■ TASK ■
Below are some records; reproduce them exactly.

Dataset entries
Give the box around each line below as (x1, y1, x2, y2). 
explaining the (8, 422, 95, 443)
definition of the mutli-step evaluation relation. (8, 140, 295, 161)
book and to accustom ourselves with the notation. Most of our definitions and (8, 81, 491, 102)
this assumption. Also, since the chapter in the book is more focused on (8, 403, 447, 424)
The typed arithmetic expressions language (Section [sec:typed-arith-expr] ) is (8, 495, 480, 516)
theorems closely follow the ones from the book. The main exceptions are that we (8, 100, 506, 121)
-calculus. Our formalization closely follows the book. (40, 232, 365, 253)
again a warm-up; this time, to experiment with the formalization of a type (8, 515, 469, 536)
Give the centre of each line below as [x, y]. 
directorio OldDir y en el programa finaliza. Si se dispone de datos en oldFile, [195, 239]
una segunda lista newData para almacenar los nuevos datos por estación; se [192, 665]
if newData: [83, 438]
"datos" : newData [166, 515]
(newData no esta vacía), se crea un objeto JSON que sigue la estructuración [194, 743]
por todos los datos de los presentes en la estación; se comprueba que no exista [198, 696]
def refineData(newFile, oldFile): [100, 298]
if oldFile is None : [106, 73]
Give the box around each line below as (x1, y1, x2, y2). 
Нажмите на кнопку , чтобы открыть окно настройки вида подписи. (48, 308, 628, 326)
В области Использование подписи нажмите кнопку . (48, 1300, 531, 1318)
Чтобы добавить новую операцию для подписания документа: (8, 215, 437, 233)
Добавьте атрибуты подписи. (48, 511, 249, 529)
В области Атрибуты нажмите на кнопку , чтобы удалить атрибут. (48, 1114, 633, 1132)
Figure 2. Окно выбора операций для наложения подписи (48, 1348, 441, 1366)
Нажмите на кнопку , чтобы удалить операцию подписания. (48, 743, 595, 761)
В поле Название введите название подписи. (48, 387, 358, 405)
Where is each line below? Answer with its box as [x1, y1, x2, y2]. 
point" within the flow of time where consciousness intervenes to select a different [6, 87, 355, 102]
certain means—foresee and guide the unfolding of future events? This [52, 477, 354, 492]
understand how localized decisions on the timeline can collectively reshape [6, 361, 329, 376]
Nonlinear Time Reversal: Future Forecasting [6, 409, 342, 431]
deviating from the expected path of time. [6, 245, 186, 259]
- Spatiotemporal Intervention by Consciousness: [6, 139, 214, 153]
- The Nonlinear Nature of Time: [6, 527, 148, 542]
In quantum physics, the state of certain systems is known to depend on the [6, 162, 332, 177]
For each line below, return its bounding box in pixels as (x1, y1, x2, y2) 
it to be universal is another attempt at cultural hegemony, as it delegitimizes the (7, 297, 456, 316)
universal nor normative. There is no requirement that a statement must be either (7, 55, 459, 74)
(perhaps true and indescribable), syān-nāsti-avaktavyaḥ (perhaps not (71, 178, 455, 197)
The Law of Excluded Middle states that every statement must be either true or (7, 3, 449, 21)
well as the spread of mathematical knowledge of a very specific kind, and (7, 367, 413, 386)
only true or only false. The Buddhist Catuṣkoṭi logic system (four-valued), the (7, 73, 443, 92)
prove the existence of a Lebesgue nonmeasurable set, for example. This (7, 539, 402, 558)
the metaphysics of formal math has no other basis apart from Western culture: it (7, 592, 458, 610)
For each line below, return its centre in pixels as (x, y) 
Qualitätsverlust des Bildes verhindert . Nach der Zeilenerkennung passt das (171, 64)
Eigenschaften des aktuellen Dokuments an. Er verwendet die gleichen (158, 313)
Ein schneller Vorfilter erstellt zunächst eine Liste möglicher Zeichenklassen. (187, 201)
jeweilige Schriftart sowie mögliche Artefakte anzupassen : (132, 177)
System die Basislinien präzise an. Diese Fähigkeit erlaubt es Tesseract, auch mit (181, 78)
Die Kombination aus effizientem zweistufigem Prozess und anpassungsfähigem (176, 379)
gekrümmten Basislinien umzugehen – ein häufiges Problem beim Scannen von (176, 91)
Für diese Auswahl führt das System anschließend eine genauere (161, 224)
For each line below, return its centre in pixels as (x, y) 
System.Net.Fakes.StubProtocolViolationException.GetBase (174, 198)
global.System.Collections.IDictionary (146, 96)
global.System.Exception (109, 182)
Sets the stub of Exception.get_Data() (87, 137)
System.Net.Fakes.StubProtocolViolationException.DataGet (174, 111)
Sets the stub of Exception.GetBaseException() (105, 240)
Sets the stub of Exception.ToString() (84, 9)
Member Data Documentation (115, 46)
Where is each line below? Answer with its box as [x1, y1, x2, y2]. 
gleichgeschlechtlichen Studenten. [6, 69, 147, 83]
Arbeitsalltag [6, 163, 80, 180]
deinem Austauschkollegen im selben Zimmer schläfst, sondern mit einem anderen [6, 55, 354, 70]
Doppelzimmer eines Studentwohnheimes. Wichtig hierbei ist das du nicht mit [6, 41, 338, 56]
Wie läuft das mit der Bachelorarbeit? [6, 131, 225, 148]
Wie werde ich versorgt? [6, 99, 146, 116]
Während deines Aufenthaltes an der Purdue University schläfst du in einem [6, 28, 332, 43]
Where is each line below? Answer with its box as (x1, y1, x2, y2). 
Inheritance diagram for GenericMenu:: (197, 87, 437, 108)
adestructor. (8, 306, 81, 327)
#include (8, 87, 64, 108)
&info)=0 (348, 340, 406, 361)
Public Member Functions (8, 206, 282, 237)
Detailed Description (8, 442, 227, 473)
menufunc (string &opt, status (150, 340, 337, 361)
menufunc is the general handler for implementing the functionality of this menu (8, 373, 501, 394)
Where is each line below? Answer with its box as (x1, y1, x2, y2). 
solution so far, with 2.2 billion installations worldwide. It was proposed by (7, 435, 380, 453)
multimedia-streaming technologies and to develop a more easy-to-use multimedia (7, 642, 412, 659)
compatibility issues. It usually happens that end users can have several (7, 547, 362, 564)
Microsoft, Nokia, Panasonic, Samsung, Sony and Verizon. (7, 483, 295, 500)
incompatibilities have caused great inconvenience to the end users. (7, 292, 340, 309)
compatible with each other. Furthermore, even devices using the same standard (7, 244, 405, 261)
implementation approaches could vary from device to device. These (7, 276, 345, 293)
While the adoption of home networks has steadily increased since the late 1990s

■ FINAL ANSWER ■
Give the box around each line below as (x1, y1, x2, y2). 
explaining the (8, 422, 95, 443)
definition of the mutli-step evaluation relation. (8, 140, 295, 161)
book and to accustom ourselves with the notation. Most of our definitions and (8, 81, 491, 102)
this assumption. Also, since the chapter in the book is more focused on (8, 403, 447, 424)
The typed arithmetic expressions language (Section [sec:typed-arith-expr] ) is (8, 495, 480, 516)
theorems closely follow the ones from the book. The main exceptions are that we (8, 100, 506, 121)
-calculus. Our formalization closely follows the book. (40, 232, 365, 253)
again a warm-up; this time, to experiment with the formalization of a type (8, 515, 469, 536)
Give the centre of each line below as [x, y]. 
directorio OldDir y en el programa finaliza. Si se dispone de datos en oldFile, [195, 239]
una segunda lista newData para almacenar los nuevos datos por estación; se [192, 665]
if newData: [83, 438]
"datos" : newData [166, 515]
(newData no esta vacía), se crea un objeto JSON que sigue la estructuración [194, 743]
por todos los datos de los presentes en la estación; se comprueba que no exista [198, 696]
def refineData(newFile, oldFile): [100, 298]
if oldFile is None : [106, 73]
Give the box around each line below as (x1, y1, x2, y2). 
Нажмите на кнопку , чтобы открыть окно настройки вида подписи. (48, 308, 628, 326)
В области Использование подписи нажмите кнопку . (48, 1300, 531, 1318)
Чтобы добавить новую операцию для подписания документа: (8, 215, 437, 233)
Добавьте атрибуты подписи. (48, 511, 249, 529)
В области Атрибуты нажмите на кнопку , чтобы удалить атрибут. (48, 1114, 633, 1132)
Figure 2. Окно выбора операций для наложения подписи (48, 1348, 441, 1366)
Нажмите на кнопку , чтобы удалить операцию подписания. (48, 743, 595, 761)
В поле Название введите название подписи. (48, 387, 358, 405)
Where is each line below? Answer with its box as [x1, y1, x2, y2]. 
point" within the flow of time where consciousness intervenes to select a different [6, 87, 355, 102]
certain means—foresee and guide the unfolding of future events? This [52, 477, 354, 492]
understand how localized decisions on the timeline can collectively reshape [6, 361, 329, 376]
Nonlinear Time Reversal: Future Forecasting [6, 409, 342, 431]
deviating from the expected path of time. [6, 245, 186, 259]
- Spatiotemporal Intervention by Consciousness: [6, 139, 214, 153]
- The Nonlinear Nature of Time: [6, 527, 148, 542]
In quantum physics, the state of certain systems is known to depend on the [6, 162, 332, 177]
For each line below, return its bounding box in pixels as (x1, y1, x2, y2) 
it to be universal is another attempt at cultural hegemony, as it delegitimizes the (7, 297, 456, 316)
universal nor normative. There is no requirement that a statement must be either (7, 55, 459, 74)
(perhaps true and indescribable), syān-nāsti-avaktavyaḥ (perhaps not (71, 178, 455, 197)
The Law of Excluded Middle states that every statement must be either true or (7, 3, 449, 21)
well as the spread of mathematical knowledge of a very specific kind, and (7, 367, 413, 386)
only true or only false. The Buddhist Catuṣkoṭi logic system (four-valued), the (7, 73, 443, 92)
prove the existence of a Lebesgue nonmeasurable set, for example. This (7, 539, 402, 558)
the metaphysics of formal math has no other basis apart from Western culture: it (7, 592, 458, 610)
For each line below, return its centre in pixels as (x, y) 
Qualitätsverlust des Bildes verhindert . Nach der Zeilenerkennung passt das (171, 64)
Eigenschaften des aktuellen Dokuments an. Er verwendet die gleichen (158, 313)
Ein schneller Vorfilter erstellt zunächst eine Liste möglicher Zeichenklassen. (187, 201)
jeweilige Schriftart sowie mögliche Artefakte anzupassen : (132, 177)
System die Basislinien präzise an. Diese Fähigkeit erlaubt es Tesseract, auch mit (181, 78)
Die Kombination aus effizientem zweistufigem Prozess und anpassungsfähigem (176, 379)
gekrümmten Basislinien umzugehen – ein häufiges Problem beim Scannen von (176, 91)
Für diese Auswahl führt das System anschließend eine genauere (161, 224)
For each line below, return its centre in pixels as (x, y) 
System.Net.Fakes.StubProtocolViolationException.GetBase (174, 198)
global.System.Collections.IDictionary (146, 96)
global.System.Exception (109, 182)
Sets the stub of Exception.get_Data() (87, 137)
System.Net.Fakes.StubProtocolViolationException.DataGet (174, 111)
Sets the stub of Exception.GetBaseException() (105, 240)
Sets the stub of Exception.ToString() (84, 9)
Member Data Documentation (115, 46)
Where is each line below? Answer with its box as [x1, y1, x2, y2]. 
gleichgeschlechtlichen Studenten. [6, 69, 147, 83]
Arbeitsalltag [6, 163, 80, 180]
deinem Austauschkollegen im selben Zimmer schläfst, sondern mit einem anderen [6, 55, 354, 70]
Doppelzimmer eines Studentwohnheimes. Wichtig hierbei ist das du nicht mit [6, 41, 338, 56]
Wie läuft das mit der Bachelorarbeit? [6, 131, 225, 148]
Wie werde ich versorgt? [6, 99, 146, 116]
Während deines Aufenthaltes an der Purdue University schläfst du in einem [6, 28, 332, 43]
Where is each line below? Answer with its box as (x1, y1, x2, y2). 
Inheritance diagram for GenericMenu:: (197, 87, 437, 108)
adestructor. (8, 306, 81, 327)
#include (8, 87, 64, 108)
&info)=0 (348, 340, 406, 361)
Public Member Functions (8, 206, 282, 237)
Detailed Description (8, 442, 227, 473)
menufunc (string &opt, status (150, 340, 337, 361)
menufunc is the general handler for implementing the functionality of this menu (8, 373, 501, 394)
Where is each line below? Answer with its box as (x1, y1, x2, y2). 
solution so far, with 2.2 billion installations worldwide. It was proposed by (7, 435, 380, 453)
multimedia-streaming technologies and to develop a more easy-to-use multimedia (7, 642, 412, 659)
compatibility issues. It usually happens that end users can have several (7, 547, 362, 564)
Microsoft, Nokia, Panasonic, Samsung, Sony and Verizon. (7, 483, 295, 500)
incompatibilities have caused great inconvenience to the end users. (7, 292, 340, 309)
compatible with each other. Furthermore, even devices using the same standard (7, 244, 405, 261)
implementation approaches could vary from device to device. These (7, 276, 345, 293)
While the adoption of home networks has steadily increased since the late 1990s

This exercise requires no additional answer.